And "source of its sovereignty", not "it's". It might be silly, but I really can't stand that mistake.


Why not let it write movie reviews forever? Perhaps they're really good reviews. I'd say Roger Ebert had a life well lived. Making such a decision is probably a sign that we really had achieved AGI.

Likewise, if people can use Bitcoin or some other digital currency to achieve some measure of independence from existing states, it will have achieved something important. Perhaps something important of the scale you mention will come about, but it will take more time.


The problem with bitcoin, as I see it, is that discussion of problems that may exist can lower the value of bitcoin- whether the problem is real or not.

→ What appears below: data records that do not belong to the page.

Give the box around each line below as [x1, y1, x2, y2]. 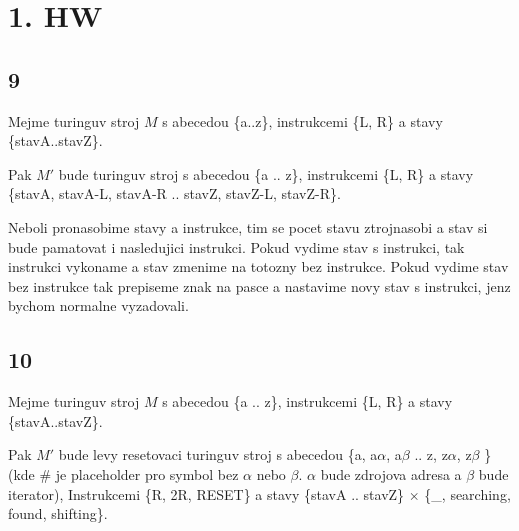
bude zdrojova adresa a [320, 463, 462, 484]
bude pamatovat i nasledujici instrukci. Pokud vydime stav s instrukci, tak [8, 236, 465, 257]
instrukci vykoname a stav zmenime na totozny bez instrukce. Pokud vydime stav [8, 256, 509, 277]
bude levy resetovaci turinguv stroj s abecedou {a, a [58, 444, 378, 465]
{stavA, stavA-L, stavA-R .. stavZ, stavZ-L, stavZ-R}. [8, 183, 341, 204]
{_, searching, [424, 483, 511, 504]
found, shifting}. [8, 503, 108, 524]
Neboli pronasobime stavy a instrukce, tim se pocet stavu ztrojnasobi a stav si [8, 216, 488, 237]
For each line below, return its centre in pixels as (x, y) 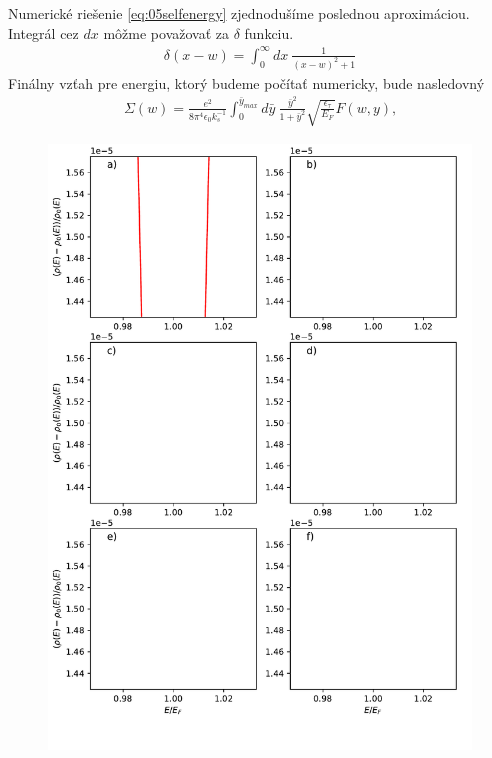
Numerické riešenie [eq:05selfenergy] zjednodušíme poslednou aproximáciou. (239, 13)
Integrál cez (43, 32)
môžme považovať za (166, 32)
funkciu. (269, 32)
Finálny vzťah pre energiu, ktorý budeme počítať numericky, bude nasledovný (246, 82)
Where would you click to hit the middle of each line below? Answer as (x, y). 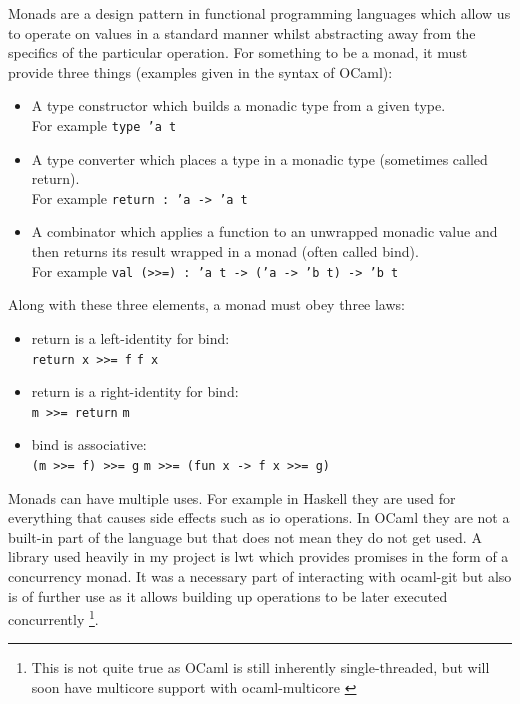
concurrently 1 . (53, 617)
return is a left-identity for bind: (130, 337)
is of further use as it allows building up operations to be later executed (228, 595)
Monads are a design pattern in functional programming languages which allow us (259, 13)
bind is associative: (89, 444)
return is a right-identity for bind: (135, 391)
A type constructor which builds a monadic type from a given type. (238, 105)
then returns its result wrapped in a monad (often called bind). (225, 251)
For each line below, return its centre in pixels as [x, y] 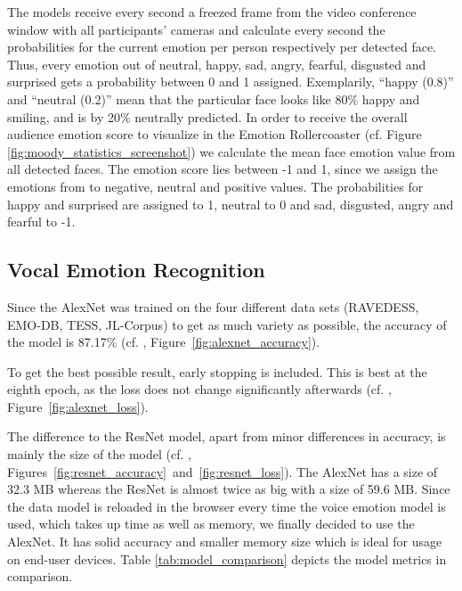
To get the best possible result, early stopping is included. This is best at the [217, 371]
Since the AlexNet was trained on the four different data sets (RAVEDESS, [213, 306]
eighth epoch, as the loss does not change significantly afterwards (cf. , [199, 389]
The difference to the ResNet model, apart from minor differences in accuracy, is [227, 436]
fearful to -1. [41, 222]
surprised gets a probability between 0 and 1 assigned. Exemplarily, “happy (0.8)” [231, 82]
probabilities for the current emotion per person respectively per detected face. [222, 47]
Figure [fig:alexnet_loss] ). [78, 406]

If you're heavily invested emotionally with bitcoins, you need to discuss these problems so that they can be solved. If you're heavily invested financially, you need to make sure no one talks about these problems, at least until you have a plan for how you're not going to lose your fortune.

Those invested financially have very good reasons to believe in solutions that will retain their investment, and dismiss solutions that put them at risk.


Well the problem is THAT DISCUSSION OF SOLUTIONS to bitcoin issues are being censored, with key people being banned from the usual discussion forums

A decentralized currency where the development, mining and discussion is controlled by less than a dozen people which is a joke


It's sort of absurd that there's only two places to talk about bitcoin. There's no reason that a small cabal of people should have so much control over the flow of information about any serious asset.


Literally the only sensible discussion of Bitcoin on Reddit is /r/buttcoin.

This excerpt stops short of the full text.